Since \(U^{\perp}\) contains the zero vector and is closed under addition and scalar multiplication, \(U^{\perp}\) is a subspace of \(V\text{.}\)
7.3.5.6.
Solution.
We will prove that each of these sets is a subset of the other.
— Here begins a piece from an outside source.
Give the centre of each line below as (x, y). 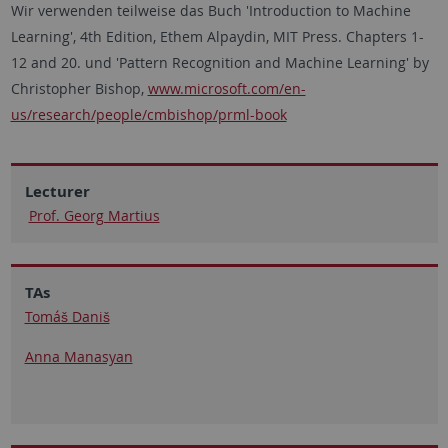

First, we let \(\bfx \in \nll(A)\text{,}\) so that \(A\bfx = \bfo\text{.}\) The fact that \(A\bfx = \bfo\) means that \(\mathbf{r} \cdot \bfx = 0\) for all rows \(\mathbf{r}\) of \(A\text{.}\) (Entry \(i\) in \(A\bfx\) is the dot product of the \(i\)th row of \(A\) with \(\bfx\text{.}\)) Since the rows of \(A\) span \(\row(A)\text{,}\) the fact that \(\mathbf{r} \cdot \bfx = 0\) for each row \(\mathbf{r}\) of \(A\) means that \(\bfx \cdot \bfv = 0\) for all \(\bfv \in \row(A)\text{.}\) This proves that \(\bfx \in (\row(A))^{\perp}\text{,}\) so \(\nll(A) \subseteq (\row(A))^{\perp}\text{.}\)
We now let \(\bfx \in (\row(A))^{\perp}\text{.}\) We want to show that \(\bfx \in \nll(A)\text{.}\) Since \(\bfx \in (\row(A))^{\perp}\text{,}\) we know that \(\bfx \cdot \mathbf{r}=0\) for each row \(\mathbf{r}\) of \(A\text{.}\) This shows that \(A\bfx = \bfo\text{,}\) which proves that \(\bfx \in \nll(A)\text{.}\) Therefore, \((\row(A))^{\perp} \subseteq \nll(A)\text{.}\)
Since we have shown that \(\nll(A) \subseteq (\row(A))^{\perp}\) and \((\row(A))^{\perp} \subseteq \nll(A)\text{,}\) we can conclude that \((\row(A))^{\perp} = \nll(A)\text{,}\) as desired.